All six of my kids tried to pull that crap with me. Listen to the voice of experience, train Master Thomas by immediately halting nursing whenever he clamps down. Just set him down and let him cry before resuming. It took just a few scant tries for my kids to put cause and effect together and stop using my breast as a chew toy.
By the way, your descriptions of motherly duties crack me up.
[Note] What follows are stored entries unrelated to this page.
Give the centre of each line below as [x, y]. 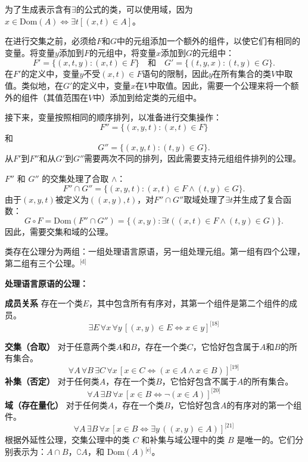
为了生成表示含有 [38, 9]
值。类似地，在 [34, 85]
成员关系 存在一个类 [44, 303]
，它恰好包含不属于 [199, 381]
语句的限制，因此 [175, 74]
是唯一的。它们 [266, 440]
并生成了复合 [258, 199]
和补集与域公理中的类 [183, 440]
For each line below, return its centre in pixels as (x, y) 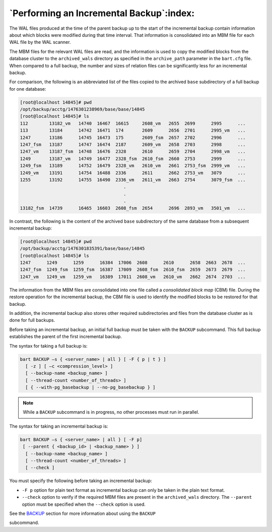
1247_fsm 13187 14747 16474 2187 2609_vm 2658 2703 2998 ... (133, 144)
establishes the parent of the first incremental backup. (65, 337)
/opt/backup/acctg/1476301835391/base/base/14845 (82, 249)
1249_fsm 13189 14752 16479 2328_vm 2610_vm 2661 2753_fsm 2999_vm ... (133, 166)
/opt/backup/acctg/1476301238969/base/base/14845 (82, 109)
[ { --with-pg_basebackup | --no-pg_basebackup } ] (90, 387)
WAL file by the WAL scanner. (40, 42)
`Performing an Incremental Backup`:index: (102, 13)
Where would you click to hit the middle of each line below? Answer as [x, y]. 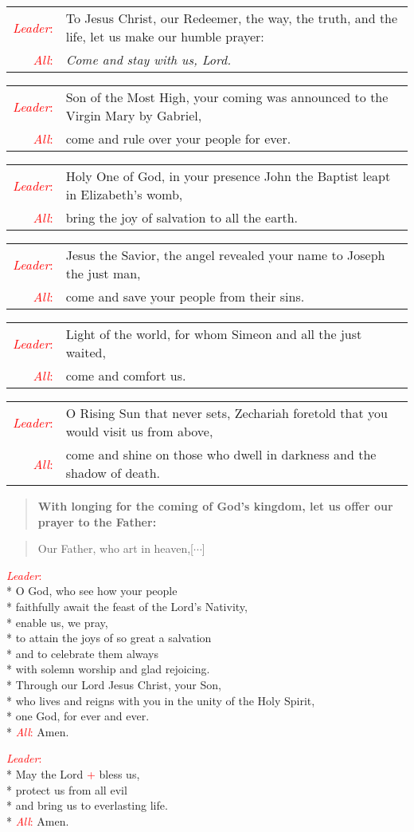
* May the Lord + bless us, [73, 773]
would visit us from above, [139, 431]
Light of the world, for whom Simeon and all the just [214, 334]
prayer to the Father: [97, 521]
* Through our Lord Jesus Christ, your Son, [114, 684]
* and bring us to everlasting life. [87, 805]
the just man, [103, 273]
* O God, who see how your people [92, 591]
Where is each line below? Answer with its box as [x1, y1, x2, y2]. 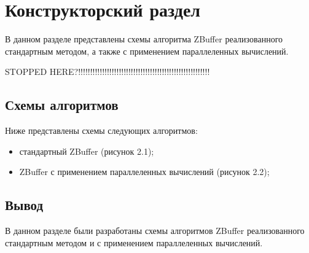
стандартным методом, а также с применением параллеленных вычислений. [5, 44, 289, 57]
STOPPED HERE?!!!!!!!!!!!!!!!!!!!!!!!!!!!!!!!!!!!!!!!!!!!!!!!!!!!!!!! [5, 65, 210, 78]
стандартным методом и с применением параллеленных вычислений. [5, 236, 263, 249]
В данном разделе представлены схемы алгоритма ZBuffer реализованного [5, 33, 283, 45]
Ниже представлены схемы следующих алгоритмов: [5, 124, 198, 137]
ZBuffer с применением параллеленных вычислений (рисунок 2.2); [19, 165, 270, 178]
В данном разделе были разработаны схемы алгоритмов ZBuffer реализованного [5, 224, 305, 237]
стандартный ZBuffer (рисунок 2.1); [19, 144, 154, 157]
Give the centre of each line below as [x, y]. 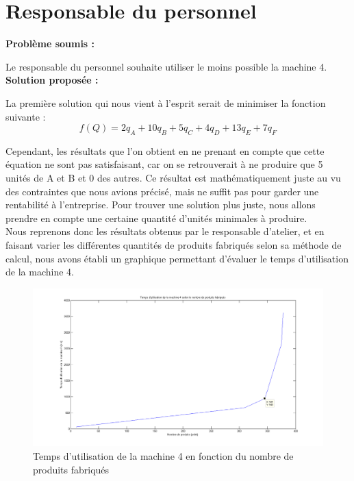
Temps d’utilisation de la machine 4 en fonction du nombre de [163, 456]
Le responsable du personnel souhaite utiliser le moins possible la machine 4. [166, 66]
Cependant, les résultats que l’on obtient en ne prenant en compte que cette [165, 150]
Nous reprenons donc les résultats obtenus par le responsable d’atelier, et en [165, 231]
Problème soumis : [50, 44]
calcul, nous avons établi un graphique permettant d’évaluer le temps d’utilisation [177, 258]
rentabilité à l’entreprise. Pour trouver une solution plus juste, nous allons [161, 205]
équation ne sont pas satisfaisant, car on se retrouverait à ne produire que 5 [164, 164]

elasticwaistbandlady (can I call you EWL?), sorry for the pain of chompings past! I do pull him off and put the boob away as soon as he bites me. I've figured out that part of the problem is that he just isn't a fussy child, so when he does fuss, it's often hard to tell if he's doing so because he's hungry, or just because his new chompers hurt. My usual response to fussing was to feed him, since, prior to the TEETH OF DOOM, that's the only time he was antsy. My strategy is undergoing serious revision. I now offer a rawhide bon....er, I mean an appropriate teething ring before the boob if I'm not 100% sure he's hungry.
Anwyay, glad I can return the giggles you've given me!
I wonder if it's time to switch to a milking machine and bottles.